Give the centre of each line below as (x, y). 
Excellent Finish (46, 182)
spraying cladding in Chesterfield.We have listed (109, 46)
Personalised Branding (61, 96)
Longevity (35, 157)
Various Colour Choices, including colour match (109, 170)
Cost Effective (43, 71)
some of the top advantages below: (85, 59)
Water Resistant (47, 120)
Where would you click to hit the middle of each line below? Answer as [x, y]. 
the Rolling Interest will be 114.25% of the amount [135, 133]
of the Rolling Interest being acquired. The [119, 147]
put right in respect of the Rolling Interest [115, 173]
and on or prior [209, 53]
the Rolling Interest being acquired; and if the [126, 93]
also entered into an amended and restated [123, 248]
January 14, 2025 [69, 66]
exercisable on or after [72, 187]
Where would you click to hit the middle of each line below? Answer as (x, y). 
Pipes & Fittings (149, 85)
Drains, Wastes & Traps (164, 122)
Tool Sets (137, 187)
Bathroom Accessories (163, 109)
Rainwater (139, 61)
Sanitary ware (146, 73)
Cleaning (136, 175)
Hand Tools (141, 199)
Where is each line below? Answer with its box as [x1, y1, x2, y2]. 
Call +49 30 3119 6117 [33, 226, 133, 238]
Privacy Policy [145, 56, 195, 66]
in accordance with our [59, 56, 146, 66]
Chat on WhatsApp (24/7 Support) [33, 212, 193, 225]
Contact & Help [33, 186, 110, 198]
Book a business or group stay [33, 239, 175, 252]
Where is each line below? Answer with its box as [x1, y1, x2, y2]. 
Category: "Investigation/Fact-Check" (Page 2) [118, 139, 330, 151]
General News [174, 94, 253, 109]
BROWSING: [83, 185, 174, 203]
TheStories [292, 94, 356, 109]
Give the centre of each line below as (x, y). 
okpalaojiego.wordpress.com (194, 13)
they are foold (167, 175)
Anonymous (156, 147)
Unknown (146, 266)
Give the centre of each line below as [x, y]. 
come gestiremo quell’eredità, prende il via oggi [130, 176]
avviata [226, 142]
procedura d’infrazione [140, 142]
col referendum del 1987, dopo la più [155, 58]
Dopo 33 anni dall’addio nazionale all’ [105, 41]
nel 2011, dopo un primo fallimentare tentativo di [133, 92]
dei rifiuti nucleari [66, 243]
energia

PROMPT: The full data, repeated exactly, is the only acceptable output.

EXERCISE OUTPUT:
Give the centre of each line below as (x, y). 
Excellent Finish (46, 182)
spraying cladding in Chesterfield.We have listed (109, 46)
Personalised Branding (61, 96)
Longevity (35, 157)
Various Colour Choices, including colour match (109, 170)
Cost Effective (43, 71)
some of the top advantages below: (85, 59)
Water Resistant (47, 120)
Where would you click to hit the middle of each line below? Answer as [x, y]. 
the Rolling Interest will be 114.25% of the amount [135, 133]
of the Rolling Interest being acquired. The [119, 147]
put right in respect of the Rolling Interest [115, 173]
and on or prior [209, 53]
the Rolling Interest being acquired; and if the [126, 93]
also entered into an amended and restated [123, 248]
January 14, 2025 [69, 66]
exercisable on or after [72, 187]
Where would you click to hit the middle of each line below? Answer as (x, y). 
Pipes & Fittings (149, 85)
Drains, Wastes & Traps (164, 122)
Tool Sets (137, 187)
Bathroom Accessories (163, 109)
Rainwater (139, 61)
Sanitary ware (146, 73)
Cleaning (136, 175)
Hand Tools (141, 199)
Where is each line below? Answer with its box as [x1, y1, x2, y2]. 
Call +49 30 3119 6117 [33, 226, 133, 238]
Privacy Policy [145, 56, 195, 66]
in accordance with our [59, 56, 146, 66]
Chat on WhatsApp (24/7 Support) [33, 212, 193, 225]
Contact & Help [33, 186, 110, 198]
Book a business or group stay [33, 239, 175, 252]
Where is each line below? Answer with its box as [x1, y1, x2, y2]. 
Category: "Investigation/Fact-Check" (Page 2) [118, 139, 330, 151]
General News [174, 94, 253, 109]
BROWSING: [83, 185, 174, 203]
TheStories [292, 94, 356, 109]
Give the centre of each line below as (x, y). 
okpalaojiego.wordpress.com (194, 13)
they are foold (167, 175)
Anonymous (156, 147)
Unknown (146, 266)
Give the centre of each line below as [x, y]. 
come gestiremo quell’eredità, prende il via oggi [130, 176]
avviata [226, 142]
procedura d’infrazione [140, 142]
col referendum del 1987, dopo la più [155, 58]
Dopo 33 anni dall’addio nazionale all’ [105, 41]
nel 2011, dopo un primo fallimentare tentativo di [133, 92]
dei rifiuti nucleari [66, 243]
energia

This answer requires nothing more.